Frank Blake always let the literary drama play out. He smiled and thanked her when she presented her piece, then told her to go take a break. In less than one minute, starting from the bottom up, he cut the article in half and wired it to the States. That was good clean journalism: heart surgery with a red pencil as a scalpel. Slice it up. Toss out the heart. She never knew the difference. No doubt it would be cut in half again and altered by every editor in the syndicate. Let the little woman have her illusions. She was really just a high school literature teacher, after all.
This was the cynically reasoned scenario that brought Josie to her next assignment.
It was cold, but a few of the bookstalls were open on Quai des Grands Augustins. Josie was early for her appointment with Rose and Betsy Smith, so she browsed from stall to stall in search of a copy of Paradise Lost for herself.
It was not easy these days to pick up English volumes on the quai. There were no more English-speaking tourists, and the average British soldier who came to Paris on leave was not interested in reading. But there were lots of tinted postcards of the Eiffel Tower and Notre Dame and etchings of the bridges across the Seine looking toward the cathedral from Pavilion de Flore. The troops of the British Expeditionary Force purchased such things and sent them home by the bagful: Hullo, Mum. Wish you were here!

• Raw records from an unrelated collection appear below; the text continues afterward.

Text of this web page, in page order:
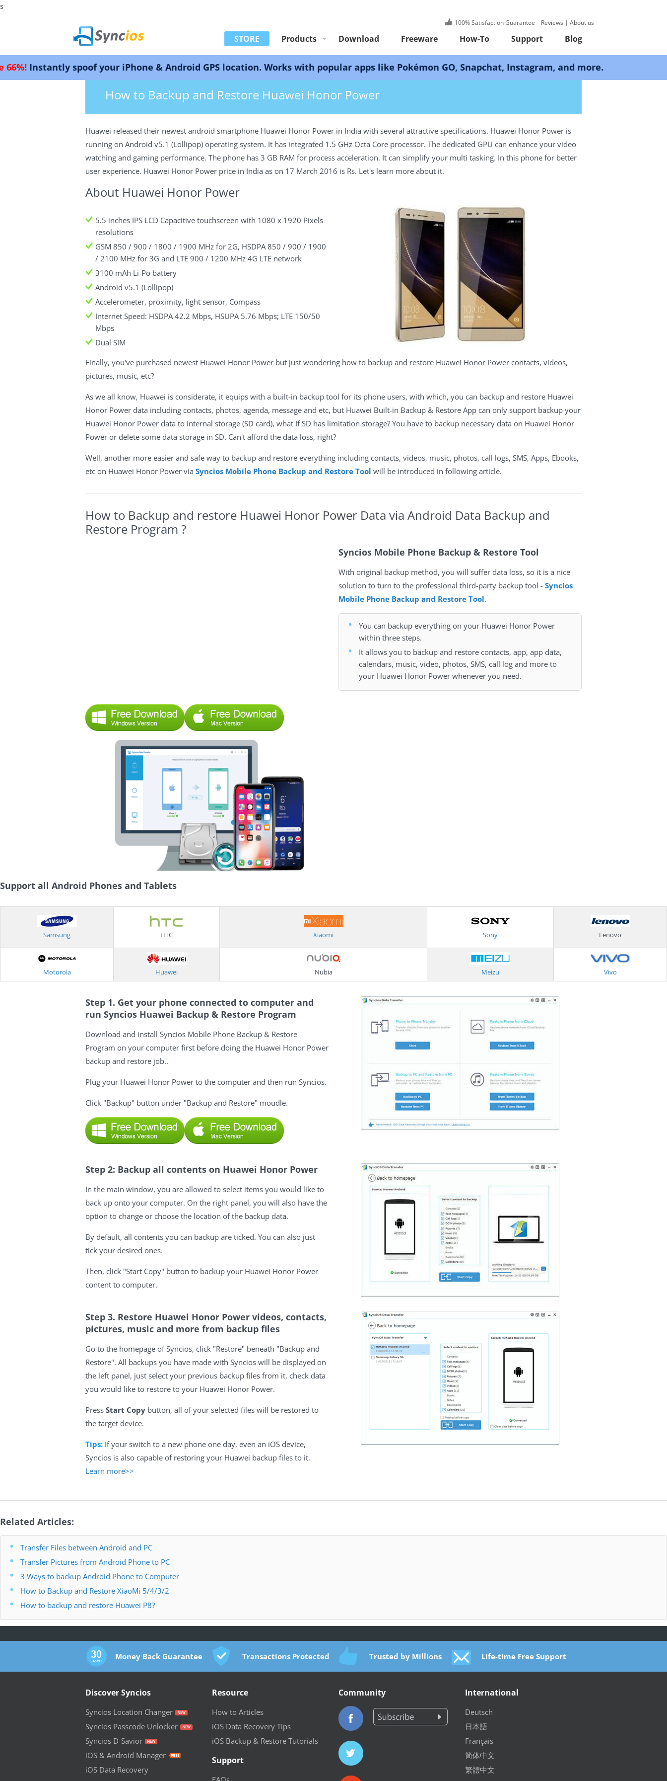
s
100% Satisfaction Guarantee Reviews | About us
STORE Products Download Freeware How-To Support Blog
spoof your iPhone & Android GPS location. Works with popular apps like Pokémon GO, Snapchat, Instagram, and more.
>How-tos>Android>Backup & Restore Huawei 7X
How to Backup and Restore Huawei Honor Power
Huawei released their newest android smartphone Huawei Honor Power in India with several attractive specifications. Huawei Honor Power is
running on Android v5.1 (Lollipop) operating system. It has integrated 1.5 GHz Octa Core processor. The dedicated GPU can enhance your video
watching and gaming performance. The phone has 3 GB RAM for process acceleration. It can simplify your multi tasking. In this phone for better
user experience. Huawei Honor Power price in India as on 17 March 2016 is Rs. Let's learn more about it.
About Huawei Honor Power
5.5 inches IPS LCD Capacitive touchscreen with 1080 x 1920 Pixels
resolutions
GSM 850 / 900 / 1800 / 1900 MHz for 2G, HSDPA 850 / 900 / 1900
/ 2100 MHz for 3G and LTE 900 / 1200 MHz 4G LTE network
3100 mAh Li-Po battery
Android v5.1 (Lollipop)
Accelerometer, proximity, light sensor, Compass
Internet Speed: HSDPA 42.2 Mbps, HSUPA 5.76 Mbps; LTE 150/50
Mbps
Dual SIM
Finally, you've purchased newest Huawei Honor Power but just wondering how to backup and restore Huawei Honor Power contacts, videos,
pictures, music, etc?
As we all know, Huawei is considerate, it equips with a built-in backup tool for its phone users, with which, you can backup and restore Huawei
Honor Power data including contacts, photos, agenda, message and etc, but Huawei Built-in Backup & Restore App can only support backup your
Huawei Honor Power data to internal storage (SD card), what If SD has limitation storage? You have to backup necessary data on Huawei Honor
Power or delete some data storage in SD. Can't afford the data loss, right?
Well, another more easier and safe way to backup and restore everything including contacts, videos, music, photos, call logs, SMS, Apps, Ebooks,
etc on Huawei Honor Power via Syncios Mobile Phone Backup and Restore Tool will be introduced in following article.
How to Backup and restore Huawei Honor Power Data via Android Data Backup and
Restore Program ?
Syncios Mobile Phone Backup & Restore Tool
With original backup method, you will suffer data loss, so it is a nice
solution to turn to the professional third-party backup tool - Syncios
Mobile Phone Backup and Restore Tool.
You can backup everything on your Huawei Honor Power
within three steps.
It allows you to backup and restore contacts, app, app data,
calendars, music, video, photos, SMS, call log and more to
your Huawei Honor Power whenever you need.
Support all Android Phones and Tablets
Samsung HTC Xiaomi Sony Lenovo
Motorola Huawei Nubia Meizu Vivo
Step 1. Get your phone connected to computer and
run Syncios Huawei Backup & Restore Program
Download and install Syncios Mobile Phone Backup & Restore
Program on your computer first before doing the Huawei Honor Power
backup and restore job..
Plug your Huawei Honor Power to the computer and then run Syncios.
Click "Backup" button under "Backup and Restore" moudle.
Step 2: Backup all contents on Huawei Honor Power
In the main window, you are allowed to select items you would like to
back up onto your computer. On the right panel, you will also have the
option to change or choose the location of the backup data.
By default, all contents you can backup are ticked. You can also just
tick your desired ones.
Then, click "Start Copy" button to backup your Huawei Honor Power
content to computer.
Step 3. Restore Huawei Honor Power videos, contacts,
pictures, music and more from backup files
Go to the homepage of Syncios, click "Restore" beneath "Backup and
Restore". All backups you have made with Syncios will be displayed on
the left panel, just select your previous backup files from it, check data
you would like to restore to your Huawei Honor Power.
Press Start Copy button, all of your selected files will be restored to
the target device.
Tips: If your switch to a new phone one day, even an iOS device,
Syncios is also capable of restoring your Huawei backup files to it.
Learn more>>
Related Articles:
Transfer Files between Android and PC
Transfer Pictures from Android Phone to PC
3 Ways to backup Android Phone to Computer
How to Backup and Restore XiaoMi 5/4/3/2
How to backup and restore Huawei P8?
Money Back Guarantee Transactions Protected Trusted by Millions Life-time Free Support
Discover Syncios
Syncios Location Changer
Syncios Passcode Unlocker
Syncios D-Savior
iOS & Android Manager
iOS Data Recovery
Resource
How to Articles
iOS Data Recovery Tips
iOS Backup & Restore Tutorials
Support
Community International
Deutsch
日本語
Français
简体中文
繁體中文
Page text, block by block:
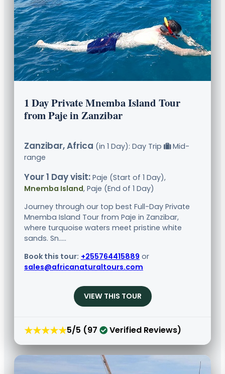
1 Day Private Mnemba Island Tour
from Paje in Zanzibar
Zanzibar, Africa (in 1 Day): Day Trip
Mid-
range
Your 1 Day visit: Paje (Start of 1 Day),
Mnemba Island, Paje (End of 1 Day)
Journey through our top best Full-Day Private
Mnemba Island Tour from Paje in Zanzibar,
where turquoise waters meet pristine white
sands. Sn.....
Book this tour: +255764415889 or
sales@africanaturaltours.com
VIEW THIS TOUR
★★★★★5/5 (97 Verified Reviews)
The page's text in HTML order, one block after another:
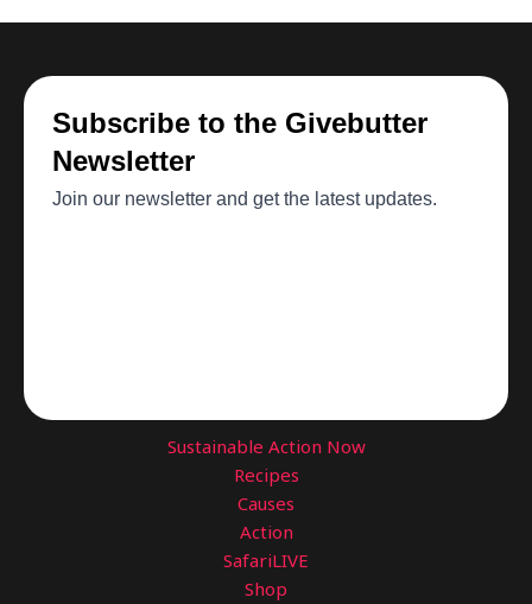
Sustainable Action Now
Recipes
Causes
Action
SafariLIVE
Shop
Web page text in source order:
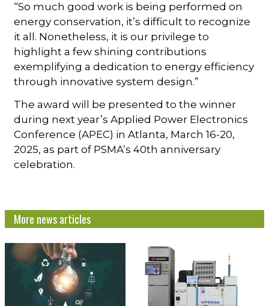
“So much good work is being performed on
energy conservation, it’s difficult to recognize
it all. Nonetheless, it is our privilege to
highlight a few shining contributions
exemplifying a dedication to energy efficiency
through innovative system design.”
The award will be presented to the winner
during next year’s Applied Power Electronics
Conference (APEC) in Atlanta, March 16-20,
2025, as part of PSMA’s 40th anniversary
celebration.
More news articles
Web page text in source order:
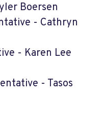
Boersen
- Cathryn
- Karen Lee
- Tasos
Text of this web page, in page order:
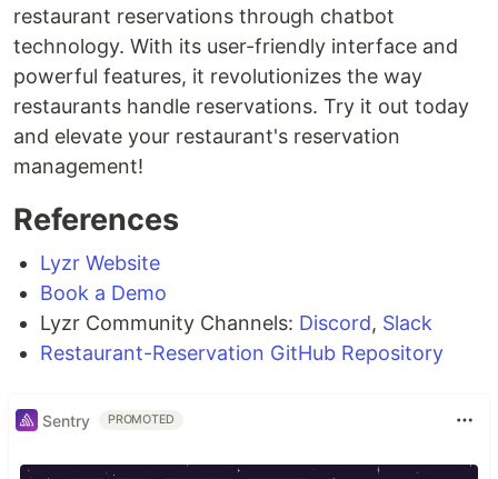
restaurant reservations through chatbot
technology. With its user-friendly interface and
powerful features, it revolutionizes the way
restaurants handle reservations. Try it out today
and elevate your restaurant's reservation
management!
References
Lyzr Website
Book a Demo
Lyzr Community Channels: Discord, Slack
Restaurant-Reservation GitHub Repository
Sentry PROMOTED
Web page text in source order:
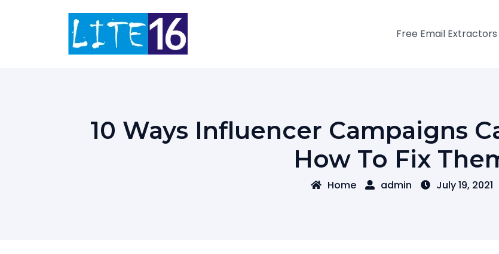
Free Email Extractors
10 Ways Influencer Campaigns
How To Fix
Home admin July 19, 2021
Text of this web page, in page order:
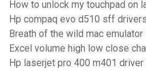
How to unlock my touchpad on
Hp compaq evo d510 sff drivers
Breath of the wild mac emulator
Excel volume high low close
Hp laserjet pro 400 m401
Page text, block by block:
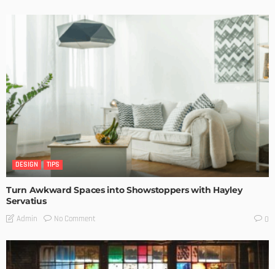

Of course they were quite content that their mums were on the other side of the Channel so they could sow their wild oats. The German troops did not seem so youthful as the British, nor as old as the French. That fact was worrisome when Josie stopped to consider it.
Six young BEF soldiers browsed the open-air stalls this afternoon. They stopped at the booth of Monsieur Lemoine, who was a veteran of the last war and had the empty sleeve of his coat pinned neatly to the shoulder. The soldiers did not notice the bookseller. They could not look at such a withered old man and imagine that he had once been in an army himself.